Days and hours of operation are 7:30 a.m. 5:30 p.m. Monday through Friday. Facility provides care and supervision to children ages 3 months to 5 years old.

LPA toured the home inside and outside and a census was taken; 3 children and 1 adult with licensee were observed providing care and supervision.

Current facility sketch reviewed, and Licensee confirmed the back area of the home is where day care is being provided. Families access the day care through the side of the house and use the second entrance. Upon entering the home, you are led to the day care room. LPA observed all necessary posting by the entrance of the home. The bathroom that children use is located outside the kitchen. Licensee confirmed that children nap in the day care room area and eat in the kitchen/eating area. LPA observed 5 highchairs in the kitchen area that is used for meals.

The following areas are currently OFF LIMITS: main entrance of the home, living room, dining room area, bedroom 1-3 and bathroom 1 and bathroom 2. LPA observed all doors closed and reminded licensee that all doors need to be locked during the hours of operations.

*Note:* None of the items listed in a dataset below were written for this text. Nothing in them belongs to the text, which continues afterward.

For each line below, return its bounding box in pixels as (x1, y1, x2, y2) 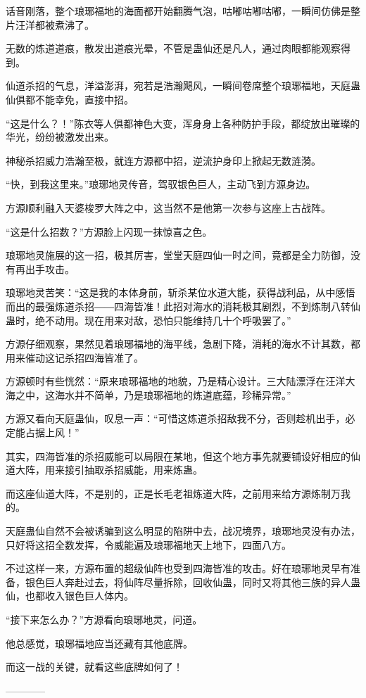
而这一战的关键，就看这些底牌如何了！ (6, 659, 183, 674)
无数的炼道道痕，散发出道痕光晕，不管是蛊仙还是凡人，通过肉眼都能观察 (6, 41, 341, 56)
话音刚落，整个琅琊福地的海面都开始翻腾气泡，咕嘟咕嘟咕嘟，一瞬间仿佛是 (6, 4, 351, 18)
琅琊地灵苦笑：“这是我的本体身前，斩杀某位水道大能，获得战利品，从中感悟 (6, 285, 355, 300)
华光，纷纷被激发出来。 (6, 129, 114, 144)
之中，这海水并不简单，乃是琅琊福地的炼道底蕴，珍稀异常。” (15, 387, 291, 402)
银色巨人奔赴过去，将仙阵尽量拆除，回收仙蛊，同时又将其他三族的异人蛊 (25, 574, 360, 589)
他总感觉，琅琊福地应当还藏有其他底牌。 (6, 635, 193, 650)
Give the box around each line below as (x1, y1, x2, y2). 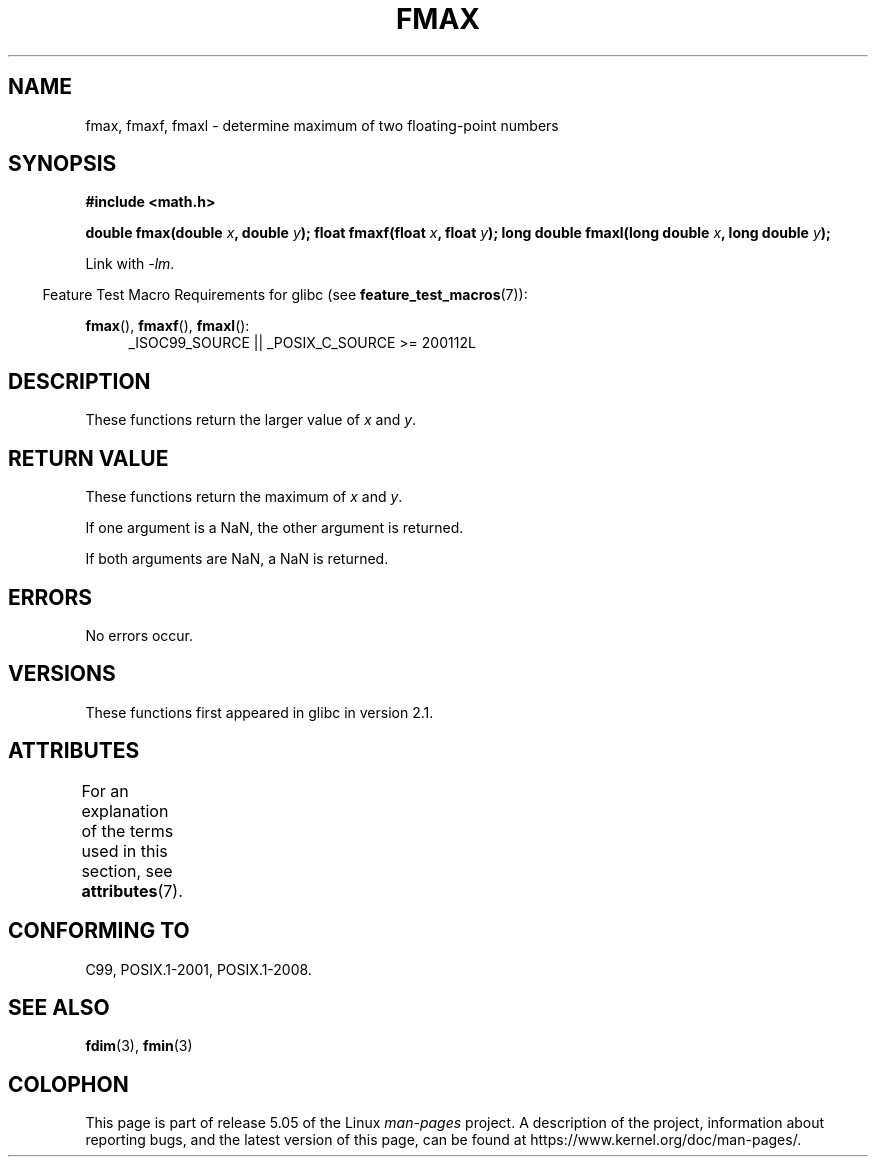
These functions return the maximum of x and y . (85, 488, 403, 506)
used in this (81, 840, 168, 861)
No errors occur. (85, 626, 194, 644)
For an (81, 780, 129, 801)
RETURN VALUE (8, 445, 169, 471)
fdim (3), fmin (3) (85, 1037, 193, 1055)
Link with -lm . (85, 255, 175, 273)
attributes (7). (81, 880, 183, 901)
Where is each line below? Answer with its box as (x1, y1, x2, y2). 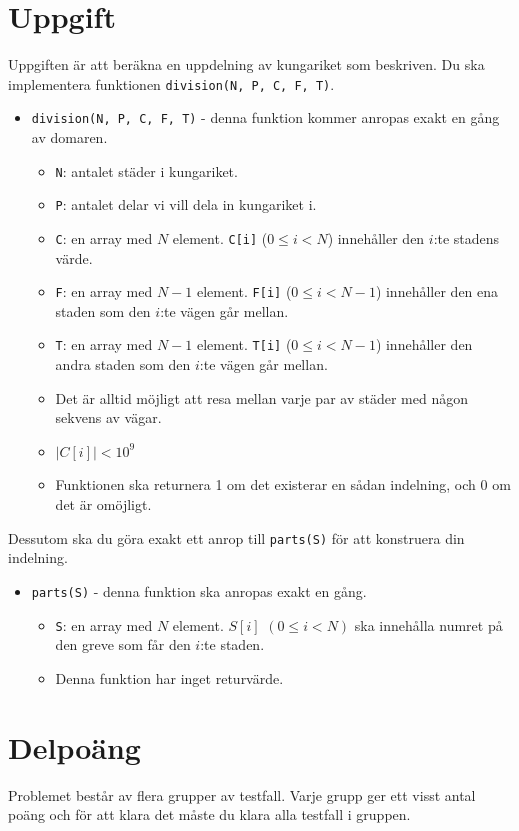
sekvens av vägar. (55, 407, 162, 428)
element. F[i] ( (196, 281, 292, 302)
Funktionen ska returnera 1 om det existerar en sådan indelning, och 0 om (55, 474, 511, 495)
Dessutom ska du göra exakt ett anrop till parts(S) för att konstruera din (8, 527, 465, 548)
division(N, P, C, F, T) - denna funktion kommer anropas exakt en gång (31, 107, 500, 128)
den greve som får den (55, 634, 191, 655)
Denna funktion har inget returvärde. (55, 667, 284, 688)
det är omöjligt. (55, 494, 152, 515)
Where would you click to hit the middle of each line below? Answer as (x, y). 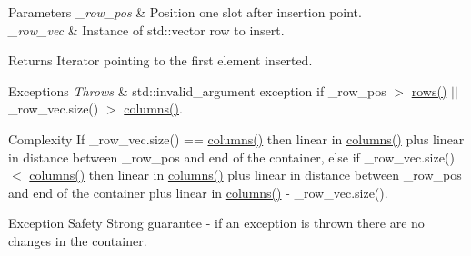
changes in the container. (78, 240)
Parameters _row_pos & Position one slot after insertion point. (185, 12)
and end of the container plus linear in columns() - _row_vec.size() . (198, 192)
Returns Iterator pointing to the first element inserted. (160, 60)
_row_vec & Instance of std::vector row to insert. (146, 30)
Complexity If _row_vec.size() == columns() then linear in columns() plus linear (236, 138)
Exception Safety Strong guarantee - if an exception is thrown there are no (216, 223)
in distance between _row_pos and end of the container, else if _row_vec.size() (231, 157)
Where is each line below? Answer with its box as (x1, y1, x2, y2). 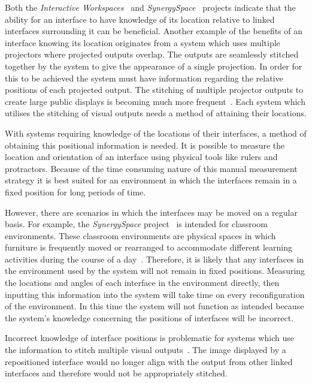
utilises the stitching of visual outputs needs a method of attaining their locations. (5, 107, 307, 119)
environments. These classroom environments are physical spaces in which (5, 229, 276, 242)
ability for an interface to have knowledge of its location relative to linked (5, 13, 275, 25)
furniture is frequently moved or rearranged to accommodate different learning (5, 241, 292, 254)
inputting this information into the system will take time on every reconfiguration (5, 288, 305, 300)
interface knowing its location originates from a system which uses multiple (5, 36, 280, 49)
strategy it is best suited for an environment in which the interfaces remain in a (5, 174, 297, 186)
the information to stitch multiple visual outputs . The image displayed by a (5, 343, 286, 356)
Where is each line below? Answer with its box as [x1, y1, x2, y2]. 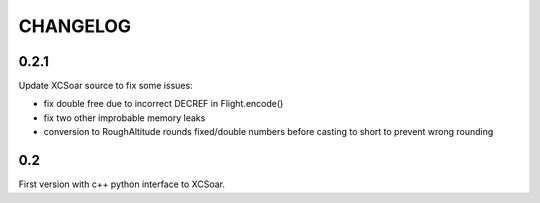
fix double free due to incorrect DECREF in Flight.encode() [43, 98, 284, 110]
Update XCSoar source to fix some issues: [18, 80, 194, 92]
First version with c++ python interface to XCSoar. [18, 178, 225, 190]
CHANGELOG [18, 15, 132, 37]
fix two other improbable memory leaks [43, 111, 206, 124]
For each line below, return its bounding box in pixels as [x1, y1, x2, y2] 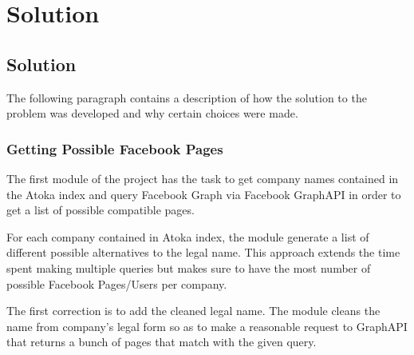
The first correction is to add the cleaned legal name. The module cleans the [6, 302, 380, 319]
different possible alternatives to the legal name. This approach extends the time [6, 244, 400, 261]
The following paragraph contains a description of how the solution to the [6, 89, 367, 106]
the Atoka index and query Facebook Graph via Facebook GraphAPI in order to [6, 185, 401, 202]
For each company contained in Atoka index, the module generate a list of [6, 228, 369, 245]
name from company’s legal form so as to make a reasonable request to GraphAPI [6, 317, 408, 334]
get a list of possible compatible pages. [6, 201, 195, 218]
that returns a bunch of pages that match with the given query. [6, 333, 317, 350]
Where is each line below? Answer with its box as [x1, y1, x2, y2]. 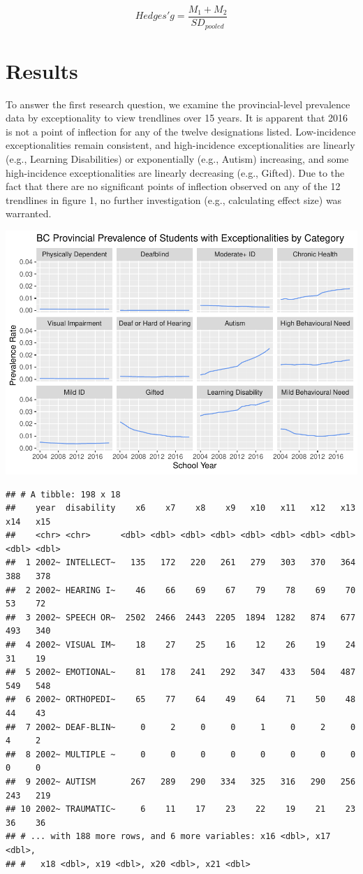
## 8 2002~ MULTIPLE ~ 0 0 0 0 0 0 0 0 [6, 749, 356, 759]
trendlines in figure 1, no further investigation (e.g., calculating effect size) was [6, 192, 342, 207]
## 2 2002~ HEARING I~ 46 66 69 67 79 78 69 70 [6, 585, 356, 595]
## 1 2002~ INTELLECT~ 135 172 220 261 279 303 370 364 [6, 558, 356, 568]
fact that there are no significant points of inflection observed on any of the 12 [6, 179, 341, 194]
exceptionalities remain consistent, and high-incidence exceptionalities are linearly [6, 138, 355, 152]
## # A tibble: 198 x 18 [6, 489, 121, 500]
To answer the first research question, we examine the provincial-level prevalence [6, 96, 350, 111]
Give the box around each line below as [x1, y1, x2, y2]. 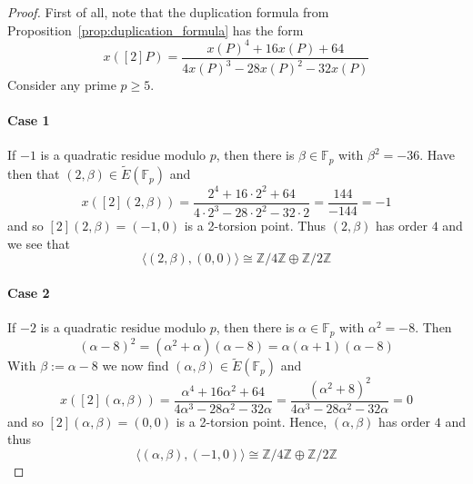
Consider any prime [7, 75, 116, 94]
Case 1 [7, 111, 50, 130]
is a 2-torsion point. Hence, [176, 411, 327, 430]
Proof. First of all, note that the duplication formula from [7, 3, 329, 21]
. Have [419, 145, 456, 164]
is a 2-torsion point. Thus [184, 216, 327, 235]
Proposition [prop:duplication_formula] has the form [7, 20, 304, 39]
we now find [102, 356, 169, 375]
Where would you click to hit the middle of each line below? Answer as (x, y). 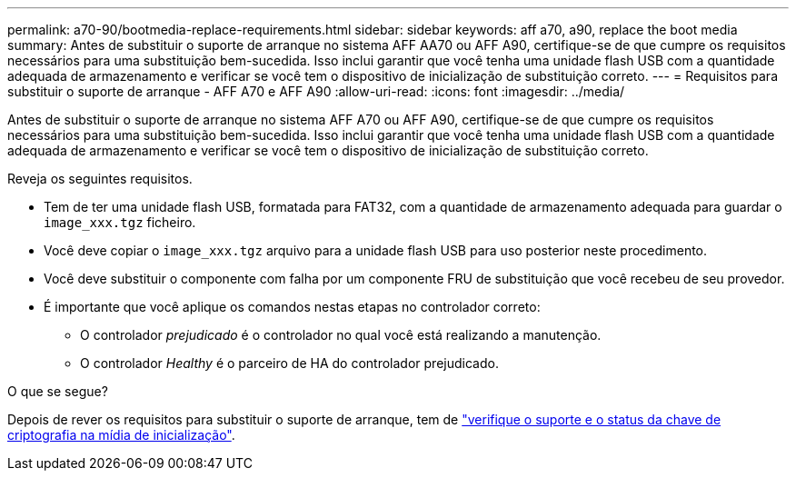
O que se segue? (58, 391)
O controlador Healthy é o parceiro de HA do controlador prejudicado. (289, 363)
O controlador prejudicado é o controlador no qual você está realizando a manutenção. (341, 335)
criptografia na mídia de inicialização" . (121, 435)
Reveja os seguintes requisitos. (100, 179)
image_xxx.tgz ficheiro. (120, 222)
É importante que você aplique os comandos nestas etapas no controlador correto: (292, 307)
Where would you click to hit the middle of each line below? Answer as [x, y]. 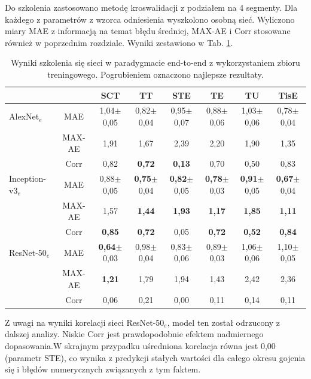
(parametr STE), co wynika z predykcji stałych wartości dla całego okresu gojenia [155, 357]
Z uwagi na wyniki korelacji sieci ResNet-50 [85, 322]
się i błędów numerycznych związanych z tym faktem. [103, 369]
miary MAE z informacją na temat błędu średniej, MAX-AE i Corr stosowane [148, 31]
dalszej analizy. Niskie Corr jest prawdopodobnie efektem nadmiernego [134, 334]
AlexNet [24, 116]
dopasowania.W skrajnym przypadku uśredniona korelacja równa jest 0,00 [140, 346]
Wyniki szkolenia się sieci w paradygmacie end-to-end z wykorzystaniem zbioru [155, 62]
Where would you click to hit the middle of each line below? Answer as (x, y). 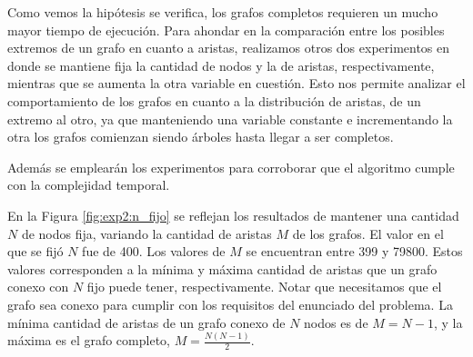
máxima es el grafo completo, (89, 340)
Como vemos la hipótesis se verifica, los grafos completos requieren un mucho (223, 12)
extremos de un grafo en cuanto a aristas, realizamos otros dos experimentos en (229, 48)
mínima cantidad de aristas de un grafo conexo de (146, 322)
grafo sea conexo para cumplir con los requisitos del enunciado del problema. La (230, 304)
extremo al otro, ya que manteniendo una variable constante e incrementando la (230, 119)
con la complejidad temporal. (89, 185)
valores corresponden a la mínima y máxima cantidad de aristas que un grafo (222, 268)
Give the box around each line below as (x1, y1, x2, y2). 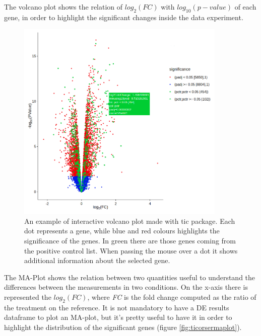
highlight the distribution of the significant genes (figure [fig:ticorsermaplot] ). (4, 321, 242, 332)
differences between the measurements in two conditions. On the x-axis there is (4, 282, 248, 292)
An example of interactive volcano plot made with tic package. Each (24, 215, 235, 226)
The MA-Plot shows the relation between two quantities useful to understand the (4, 272, 255, 282)
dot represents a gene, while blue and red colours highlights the (24, 225, 220, 236)
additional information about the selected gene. (24, 255, 170, 266)
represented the (4, 291, 51, 302)
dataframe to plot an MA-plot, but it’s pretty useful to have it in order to (4, 312, 232, 322)
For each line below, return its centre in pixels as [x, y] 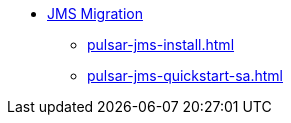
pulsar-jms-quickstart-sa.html [185, 75]
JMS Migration [95, 13]
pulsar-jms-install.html [161, 44]
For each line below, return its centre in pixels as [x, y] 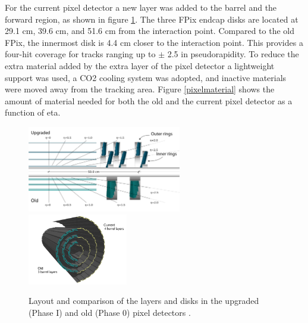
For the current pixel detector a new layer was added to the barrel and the [141, 7]
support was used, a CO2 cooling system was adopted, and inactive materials [146, 77]
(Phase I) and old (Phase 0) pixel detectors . [110, 312]
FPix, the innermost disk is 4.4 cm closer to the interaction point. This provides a [154, 42]
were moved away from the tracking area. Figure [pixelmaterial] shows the [140, 89]
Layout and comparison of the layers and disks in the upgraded [144, 301]
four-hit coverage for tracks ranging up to [80, 54]
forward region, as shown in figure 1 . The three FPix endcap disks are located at [152, 19]
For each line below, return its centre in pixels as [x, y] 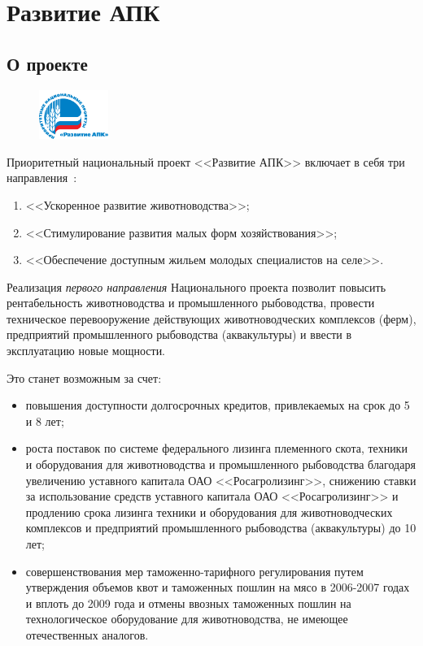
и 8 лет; [45, 421]
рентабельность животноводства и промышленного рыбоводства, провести [191, 303]
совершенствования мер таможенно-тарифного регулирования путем [194, 571]
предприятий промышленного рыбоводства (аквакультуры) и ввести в [179, 334]
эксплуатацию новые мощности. [86, 351]
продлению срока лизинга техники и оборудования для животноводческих [209, 512]
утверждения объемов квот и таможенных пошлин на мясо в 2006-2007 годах [218, 587]
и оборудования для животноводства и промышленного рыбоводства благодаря [220, 464]
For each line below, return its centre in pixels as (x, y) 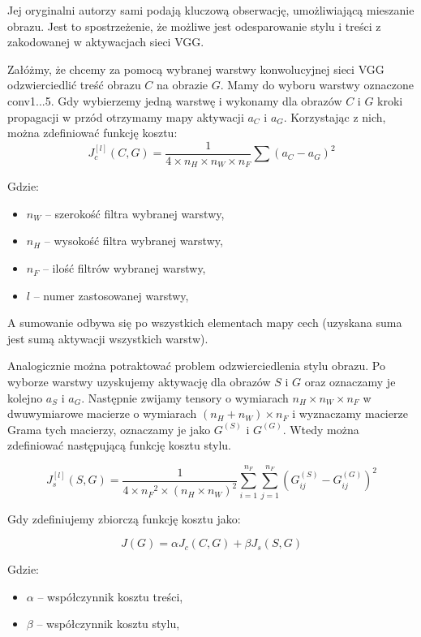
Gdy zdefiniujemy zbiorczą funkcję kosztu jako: (124, 518)
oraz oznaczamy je (350, 382)
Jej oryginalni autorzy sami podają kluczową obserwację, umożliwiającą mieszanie (211, 10)
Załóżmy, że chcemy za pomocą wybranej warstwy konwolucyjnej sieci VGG (196, 69)
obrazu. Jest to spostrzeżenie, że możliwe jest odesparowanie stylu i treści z (194, 26)
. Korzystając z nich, (335, 116)
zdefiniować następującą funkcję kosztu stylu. (119, 445)
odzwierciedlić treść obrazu (74, 85)
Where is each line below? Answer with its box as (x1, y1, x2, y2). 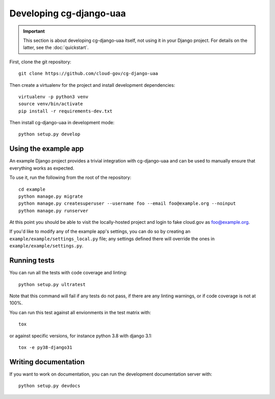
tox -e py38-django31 (18, 344, 72, 350)
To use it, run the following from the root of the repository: (9, 174, 132, 181)
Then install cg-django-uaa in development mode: (9, 120, 115, 126)
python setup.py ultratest (18, 281, 86, 287)
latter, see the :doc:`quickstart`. (23, 44, 89, 51)
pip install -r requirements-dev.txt (18, 108, 113, 114)
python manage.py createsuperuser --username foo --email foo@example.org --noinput (18, 201, 236, 206)
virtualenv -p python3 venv (18, 93, 89, 100)
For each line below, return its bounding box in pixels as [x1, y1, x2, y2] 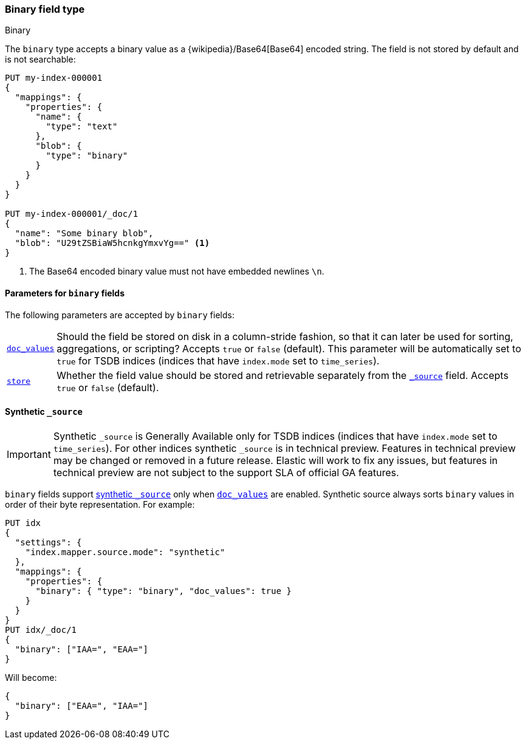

Currently the backyard is OFF LIMITS to the children in care due to licensee looking to renovate the area. LPA informed licensee to make sure to notify Community Care Licensing when renovations area completed in order to be able to use the space for daycare.
SUPERVISOR'S NAME: Claudia EscobedoTELEPHONE: (424) 301-3044
LICENSING EVALUATOR NAME: Judy LaureanoTELEPHONE: (424) 301-3060
LICENSING EVALUATOR SIGNATURE:
DATE: 08/11/2022
I acknowledge receipt of this form and understand my licensing appeal rights as explained and received.
FACILITY REPRESENTATIVE SIGNATURE:
DATE: 08/11/2022
This report must be available at Child Care and Group Home facilities for public review for 3 years.

LIC809 (FAS) - (06/04)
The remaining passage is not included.